Monday, February 6, 2012

Raw

Today was such a weird.. emotional day.

I had someone say some of the meanest things to me this morning. Normally.. I can brush them off, laugh about it.. move on.

I guess on an already sort of self conscious day it just kind of stuck.

It's funny.. I feel like for the first time in years I'm on the way back to myself. That I actually feel like myself again. Then someone says it's wrong and it left me upset and so confused.

If who I was before wasn't good enough, and being this person isn't either.. then who am I supposed to be?

I don't want to apologize for who I am. I know that I'm not perfect. I know that I don't have it all together. I know that I say dumb things and make an idiot out of myself all the time.

I say things that I shouldn't maybe.. and I need to work on my filter system because to be completely honest I just don't have one. I don't mean to hurt people by saying the things that I do. I don't say things to be harsh... just to be open and honest and communicate what I'm feeling. I guess I'd rather let people know exactly where I stand then ever have to wonder the way I feel about something.

I'm in such a weird transitional period. Ahhg.

I feel a little lost today to be honest. There are so many things going on in my life that are at a crossroads I guess. And I don't know which path to choose.

I am mortified to make the wrong decision because I've done that so many times before.. and I feel like I simply don't have the time or energy for that anymore.

Weird.

Ready to leave my past behind.. but scared to move forward. Stuck. Not scared because I don't want something new...scared because it terrifies me to not be in the place that I'm supposed to be anymore. To pick the wrong road.

Also this new gluten free lifestyle has the potential to kill my soul. I hate not being in control. I hate not knowing. I like things ... well just the way I like them. And I hate when that changes. I hate reading labels. I hate having to look at the back of every box I pick up. I hate not knowing what things are. I know that I'll get there. I know that one day it's just going to be second nature and I won't even have to think about it.. but I wish that was now. I'm so frustrated.
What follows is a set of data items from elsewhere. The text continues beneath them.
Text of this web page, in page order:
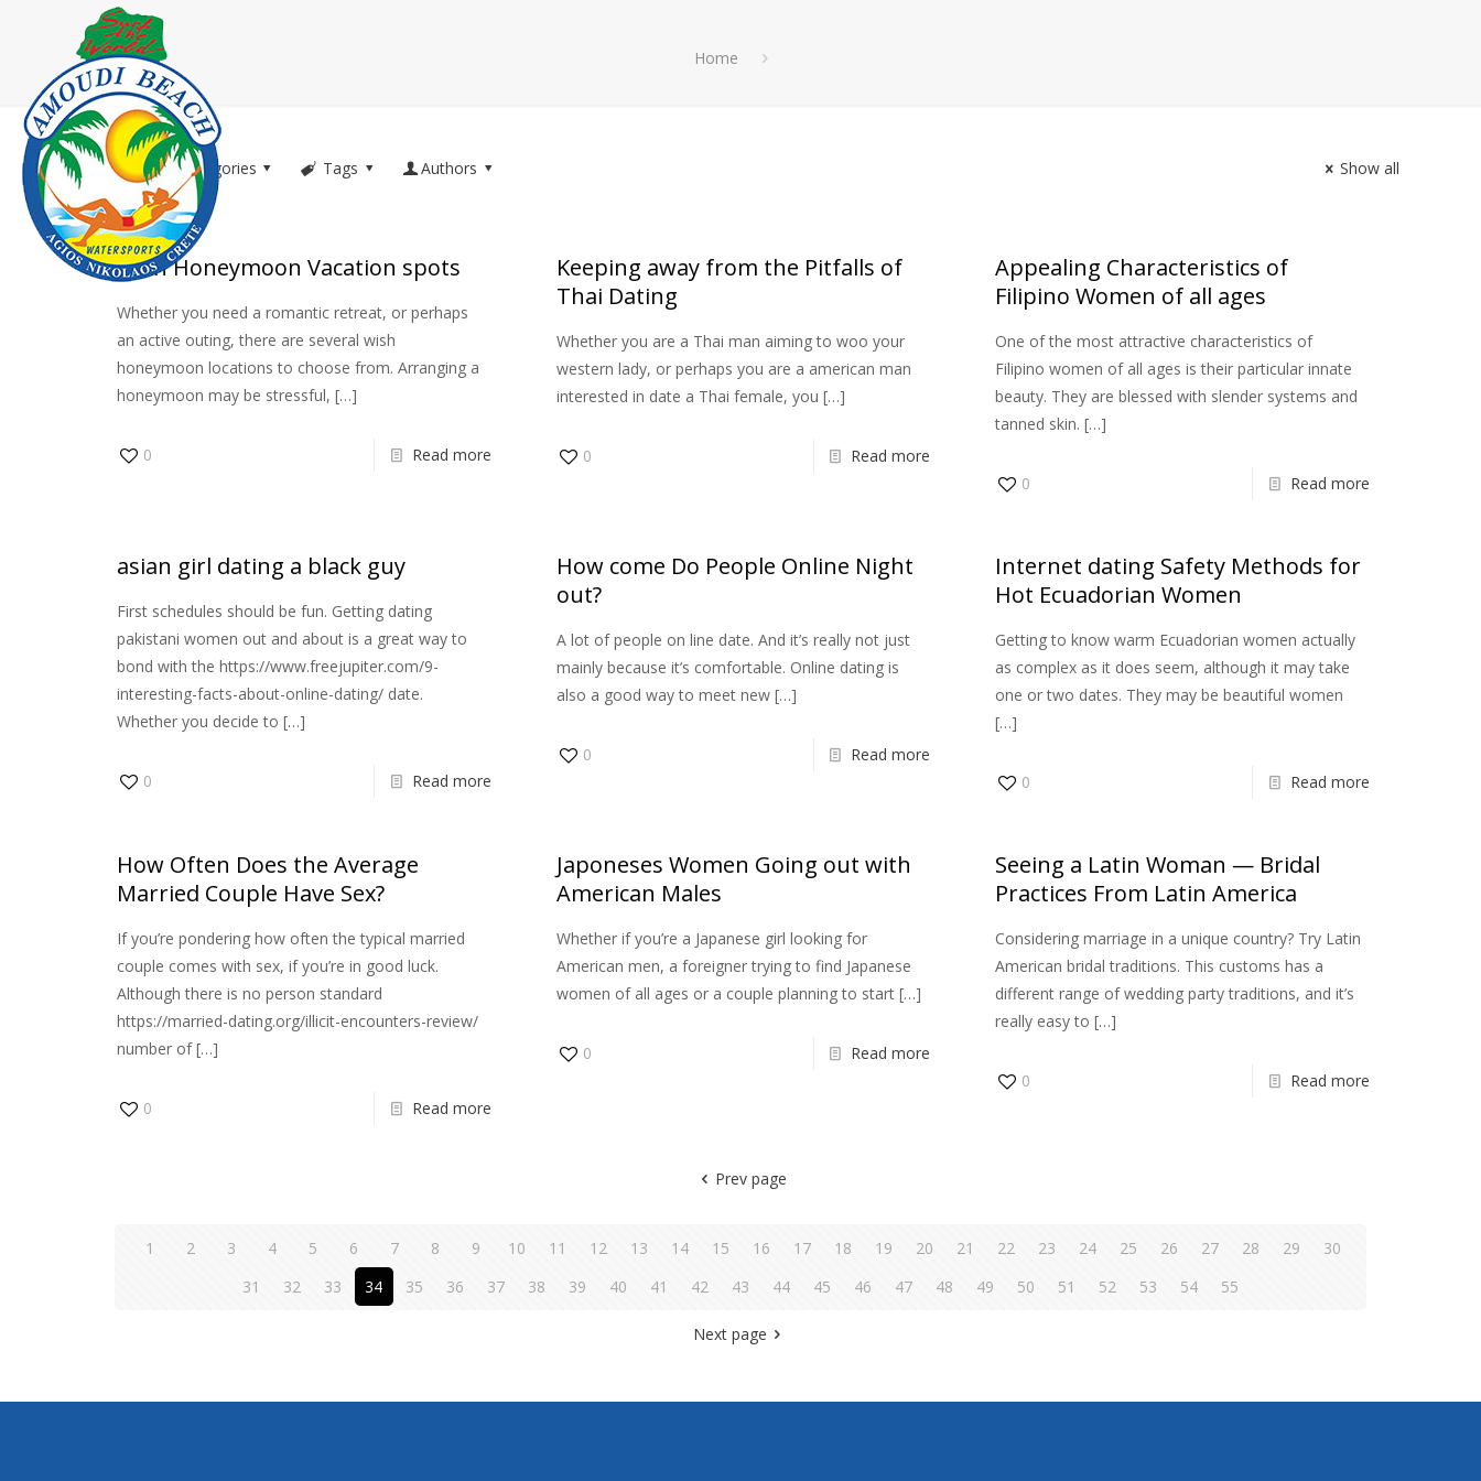
Home
Filter by Categories Tags Authors Show all
Wish Honeymoon Vacation spots
Whether you need a romantic retreat, or perhaps
an active outing, there are several wish
honeymoon locations to choose from. Arranging a
honeymoon may be stressful, […]
0 Read more
Keeping away from the Pitfalls of
Thai Dating
Whether you are a Thai man aiming to woo your
western lady, or perhaps you are a american man
interested in date a Thai female, you […]
0 Read more
Appealing Characteristics of
Filipino Women of all ages
One of the most attractive characteristics of
Filipino women of all ages is their particular innate
beauty. They are blessed with slender systems and
tanned skin. […]
0 Read more
asian girl dating a black guy
First schedules should be fun. Getting dating
pakistani women out and about is a great way to
bond with the https://www.freejupiter.com/9-
interesting-facts-about-online-dating/ date.
Whether you decide to […]
0 Read more
How come Do People Online Night
out?
A lot of people on line date. And it’s really not just
mainly because it’s comfortable. Online dating is
also a good way to meet new[…]
0 Read more
Internet dating Safety Methods for
Hot Ecuadorian Women
Getting to know warm Ecuadorian women actually
as complex as it does seem, although it may take
one or two dates. They may be beautiful women
[…]
0 Read more
How Often Does the Average
Married Couple Have Sex?
If you’re pondering how often the typical married
couple comes with sex, if you’re in good luck.
Although there is no person standard
https://married-dating.org/illicit-encounters-review/
number of[…]
0 Read more
Japoneses Women Going out with
American Males
Whether if you’re a Japanese girl looking for
American men, a foreigner trying to find Japanese
women of all ages or a couple planning to start[…]
0 Read more
Seeing a Latin Woman — Bridal
Practices From Latin America
Considering marriage in a unique country? Try Latin
American bridal traditions. This customs has a
different range of wedding party traditions, and it’s
really easy to […]
0 Read more
Prev page
1 2 3 4 5 6 7 8 9 10 11 12 13 14 15 16 17 18 19 20 21 22 23 24 25 26 27 28 29
30
31
32 33 34 35 36 37 38 39 40 41 42 43 44 45 46 47 48 49 50 51 52 53 54 55
Next page
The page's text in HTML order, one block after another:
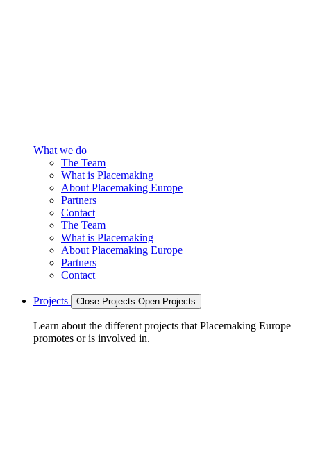
What we do
The Team
What is Placemaking
About Placemaking Europe
Partners
Contact
The Team
What is Placemaking
About Placemaking Europe
Partners
Contact
Projects Close Projects Open Projects
Learn about the different projects that Placemaking Europe
promotes or is involved in.
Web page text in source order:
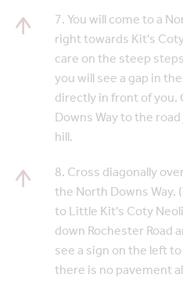
7. You will come to a
right towards Kit's
care on the steep
you will see a gap in
directly in front of
Downs Way to the
hill.
8. Cross diagonally
the North Downs
to Little Kit's Coty
down Rochester Road
see a sign on the left
there is no pavement
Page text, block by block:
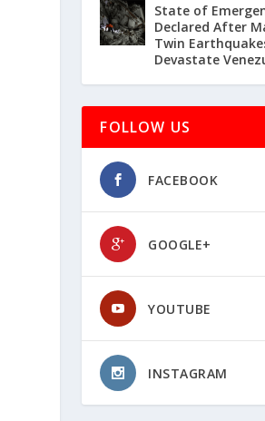
State of
Declared After
Twin
Devastate
FOLLOW US
FACEBOOK
GOOGLE+
YOUTUBE
INSTAGRAM
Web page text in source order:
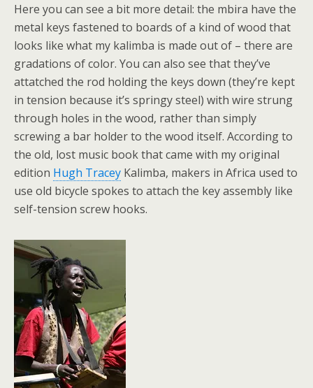
Here you can see a bit more detail: the mbira have the
metal keys fastened to boards of a kind of wood that
looks like what my kalimba is made out of – there are
gradations of color. You can also see that they’ve
attatched the rod holding the keys down (they’re kept
in tension because it’s springy steel) with wire strung
through holes in the wood, rather than simply
screwing a bar holder to the wood itself. According to
the old, lost music book that came with my original
edition Hugh Tracey Kalimba, makers in Africa used to
use old bicycle spokes to attach the key assembly like
self-tension screw hooks.
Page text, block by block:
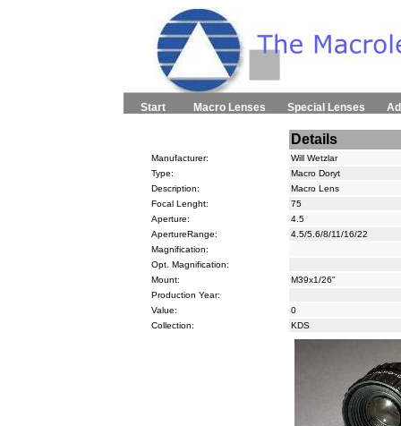
Start Macro Lenses Special Lenses
Details
Manufacturer:
Will Wetzlar
Type:
Macro Doryt
Description:
Macro Lens
Focal Lenght:
75
Aperture:
4.5
ApertureRange:
4.5/5.6/8/11/16/22
Magnification:
Opt. Magnification:
Mount:
M39x1/26"
Production Year:
Value:
0
Collection:
KDS

I feel better. My stomach has been a lot less angry at me this last week.. which is amazing. You wouldn't think that having stomach problems would be such a big deal... but it seriously puts your life on hold... it's just a mess. I'm still getting hives. I want them to go away.. and I sort of thought that once I stopped eating gluten I would finally be able to kick these few extra pounds that have made their way into my life... but I haven't. What am I doing wrong?

I decided that because I was having such a hard day that it was the perfect day for me and Aiden to go and start our shopping for Primary Children's hospital. That helped. Seeing how excited he was to be buying things for sick little kids. He told the cashier that he was going to make all the sick kids smile. So we loaded up the car with Hotwheels cars and stuffed animals.

The one things that remains the same... he's my little hero. There's more strength in that little 3 year old soul that in anyone I've ever met. I'm learning those are the things you hold onto. When nothing else in the world makes sense (especially food labels) you always have that.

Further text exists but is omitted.